*Data excerpts:*
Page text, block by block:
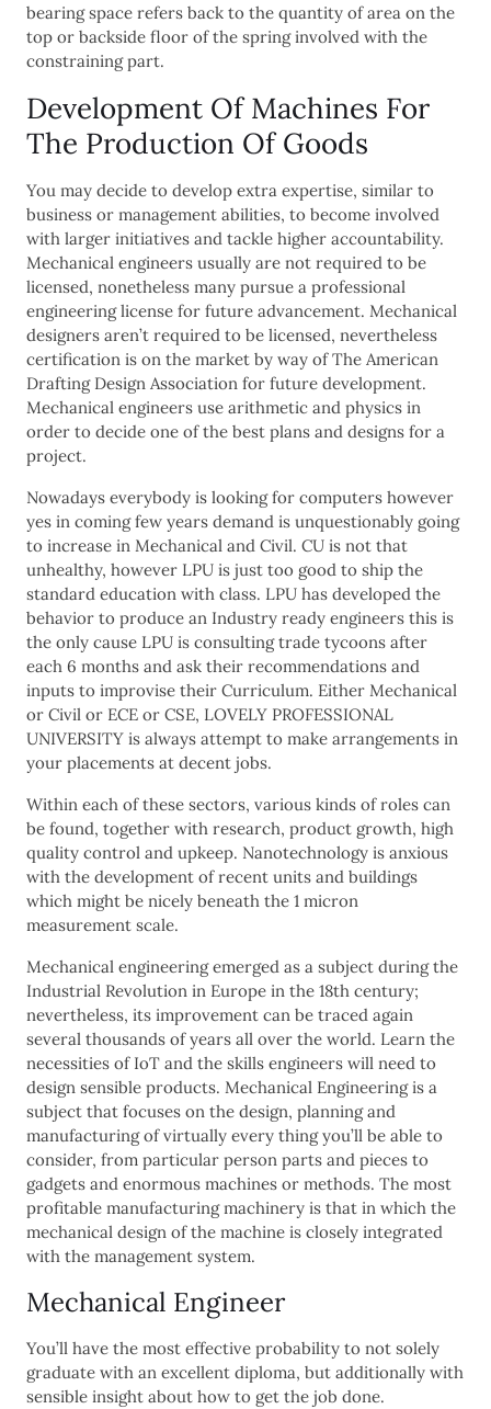
bearing space refers back to the quantity of area on the
top or backside floor of the spring involved with the
constraining part.
Development Of Machines For
The Production Of Goods
You may decide to develop extra expertise, similar to
business or management abilities, to become involved
with larger initiatives and tackle higher accountability.
Mechanical engineers usually are not required to be
licensed, nonetheless many pursue a professional
engineering license for future advancement. Mechanical
designers aren’t required to be licensed, nevertheless
certification is on the market by way of The American
Drafting Design Association for future development.
Mechanical engineers use arithmetic and physics in
order to decide one of the best plans and designs for a
project.
Nowadays everybody is looking for computers however
yes in coming few years demand is unquestionably going
to increase in Mechanical and Civil. CU is not that
unhealthy, however LPU is just too good to ship the
standard education with class. LPU has developed the
behavior to produce an Industry ready engineers this is
the only cause LPU is consulting trade tycoons after
each 6 months and ask their recommendations and
inputs to improvise their Curriculum. Either Mechanical
or Civil or ECE or CSE, LOVELY PROFESSIONAL
UNIVERSITY is always attempt to make arrangements in
your placements at decent jobs.
Within each of these sectors, various kinds of roles can
be found, together with research, product growth, high
quality control and upkeep. Nanotechnology is anxious
with the development of recent units and buildings
which might be nicely beneath the 1 micron
measurement scale.
Mechanical engineering emerged as a subject during the
Industrial Revolution in Europe in the 18th century;
nevertheless, its improvement can be traced again
several thousands of years all over the world. Learn the
necessities of IoT and the skills engineers will need to
design sensible products. Mechanical Engineering is a
subject that focuses on the design, planning and
manufacturing of virtually every thing you’ll be able to
consider, from particular person parts and pieces to
gadgets and enormous machines or methods. The most
profitable manufacturing machinery is that in which the
mechanical design of the machine is closely integrated
with the management system.
Mechanical Engineer
You’ll have the most effective probability to not solely
graduate with an excellent diploma, but additionally with
sensible insight about how to get the job done.
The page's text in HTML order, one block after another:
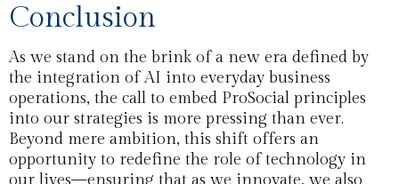
Conclusion
As we stand on the brink of a new era defined by
the integration of AI into everyday business
operations, the call to embed ProSocial principles
into our strategies is more pressing than ever.
Beyond mere ambition, this shift offers an
opportunity to redefine the role of technology in
our lives—ensuring that as we innovate, we also
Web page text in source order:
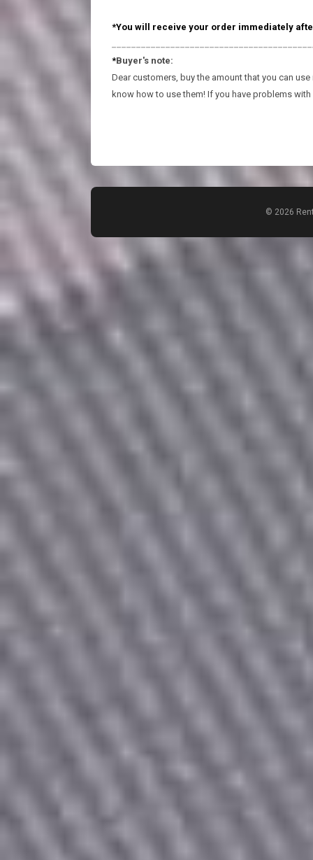
*You will receive your order immediately
*Buyer's note:
Dear customers, buy the amount that you can
know how to use them! If you have problems
© 2026

*Problem statement:*
Work out how many lines in the records hold the word "however", and answer with that number alone.

*Expected answer:*
2